Task inputs:
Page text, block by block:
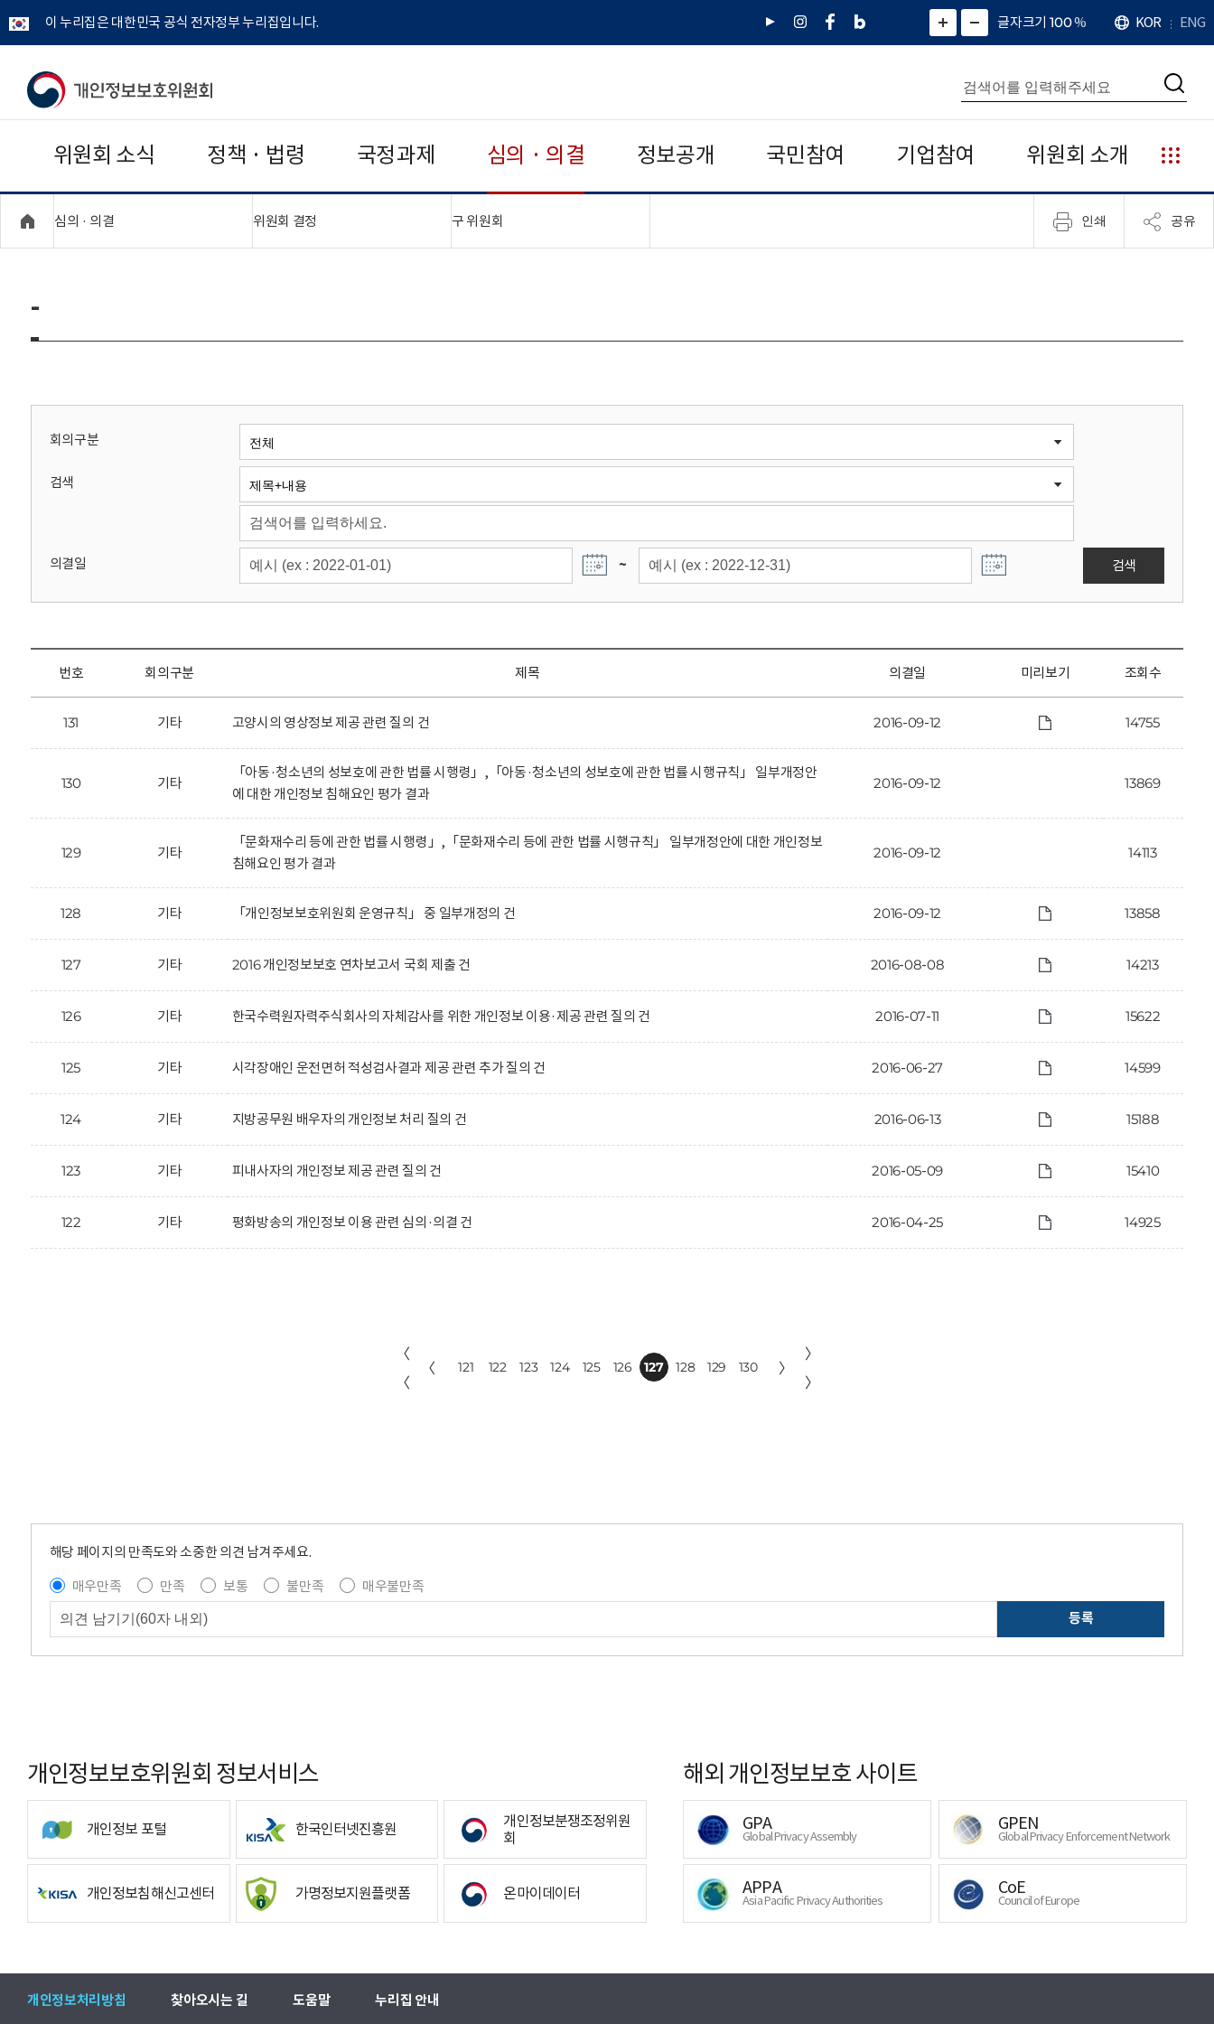
이 누리집은 대한민국 공식 전자정부 누리집입니다.
유
인
페
네
그
)
화
면
면
소
확
대
치
글자크기 100%
언
어
KOR ENG
개
보
보
위
회
통
합
검
색
검
위원회 소식 정책 · 법령 국정과제 심의 · 의결 정보공개 국민참여 기업참여 위원회 소개
누
리
집
안
심의 · 의결 위원회 결정 구 위원회 인쇄 공유
-
회의구분
검색
의결일 ~ 검색
번호 회의구분 제목 의결일 미리보기 조회수
131 기타 고양시의 영상정보 제공 관련 질의 건 2016-09-12 14755
130 기타
「아동·청소년의 성보호에 관한 법률 시행령」,「아동·청소년의 성보호에 관한 법률 시행규칙」 일부개정안
에 대한 개인정보 침해요인 평가 결과
2016-09-12 13869
129 기타
「문화재수리 등에 관한 법률 시행령」,「문화재수리 등에 관한 법률 시행규칙」 일부개정안에 대한 개인정보
침해요인 평가 결과
2016-09-12 14113
128 기타 「개인정보보호위원회 운영규칙」 중 일부개정의 건 2016-09-12 13858
127 기타 2016 개인정보보호 연차보고서 국회 제출 건 2016-08-08 14213
126 기타 한국수력원자력주식회사의 자체감사를 위한 개인정보 이용·제공 관련 질의 건 2016-07-11 15622
125 기타 시각장애인 운전면허 적성검사결과 제공 관련 추가 질의 건 2016-06-27 14599
124 기타 지방공무원 배우자의 개인정보 처리 질의 건 2016-06-13 15188
123 기타 피내사자의 개인정보 제공 관련 질의 건 2016-05-09 15410
122 기타 평화방송의 개인정보 이용 관련 심의·의결 건 2016-04-25 14925
〈
〈
〈 121 122 123 124 125 126 127 128 129 130 〉
〉
〉
해당 페이지의 만족도와 소중한 의견 남겨주세요.
매우만족
만족 보통 불만족
매우불만족
등록
개인정보보호위원회 정보서비스
개인정보 포털 한국인터넷진흥원
개인정보분쟁조정위원
회
개인정보침해신고센터 가명정보지원플랫폼 온마이데이터
해외 개인정보보호 사이트
GPA
Global Privacy Assembly
GPEN
Global Privacy Enforcement Network
APPA
Asia Pacific Privacy Authorities
CoE
Council of Europe
개인정보처리방침 찾아오시는 길 도움말 누리집 안내

Your instructions: Above are the entries; write them out again exactly, omitting the pictures.

Answer space:
Page text, block by block:
이 누리집은 대한민국 공식 전자정부 누리집입니다.
유
인
페
네
그
)
화
면
면
소
확
대
치
글자크기 100%
언
어
KOR ENG
개
보
보
위
회
통
합
검
색
검
위원회 소식 정책 · 법령 국정과제 심의 · 의결 정보공개 국민참여 기업참여 위원회 소개
누
리
집
안
심의 · 의결 위원회 결정 구 위원회 인쇄 공유
-
회의구분
검색
의결일 ~ 검색
번호 회의구분 제목 의결일 미리보기 조회수
131 기타 고양시의 영상정보 제공 관련 질의 건 2016-09-12 14755
130 기타
「아동·청소년의 성보호에 관한 법률 시행령」,「아동·청소년의 성보호에 관한 법률 시행규칙」 일부개정안
에 대한 개인정보 침해요인 평가 결과
2016-09-12 13869
129 기타
「문화재수리 등에 관한 법률 시행령」,「문화재수리 등에 관한 법률 시행규칙」 일부개정안에 대한 개인정보
침해요인 평가 결과
2016-09-12 14113
128 기타 「개인정보보호위원회 운영규칙」 중 일부개정의 건 2016-09-12 13858
127 기타 2016 개인정보보호 연차보고서 국회 제출 건 2016-08-08 14213
126 기타 한국수력원자력주식회사의 자체감사를 위한 개인정보 이용·제공 관련 질의 건 2016-07-11 15622
125 기타 시각장애인 운전면허 적성검사결과 제공 관련 추가 질의 건 2016-06-27 14599
124 기타 지방공무원 배우자의 개인정보 처리 질의 건 2016-06-13 15188
123 기타 피내사자의 개인정보 제공 관련 질의 건 2016-05-09 15410
122 기타 평화방송의 개인정보 이용 관련 심의·의결 건 2016-04-25 14925
〈
〈
〈 121 122 123 124 125 126 127 128 129 130 〉
〉
〉
해당 페이지의 만족도와 소중한 의견 남겨주세요.
매우만족
만족 보통 불만족
매우불만족
등록
개인정보보호위원회 정보서비스
개인정보 포털 한국인터넷진흥원
개인정보분쟁조정위원
회
개인정보침해신고센터 가명정보지원플랫폼 온마이데이터
해외 개인정보보호 사이트
GPA
Global Privacy Assembly
GPEN
Global Privacy Enforcement Network
APPA
Asia Pacific Privacy Authorities
CoE
Council of Europe
개인정보처리방침 찾아오시는 길 도움말 누리집 안내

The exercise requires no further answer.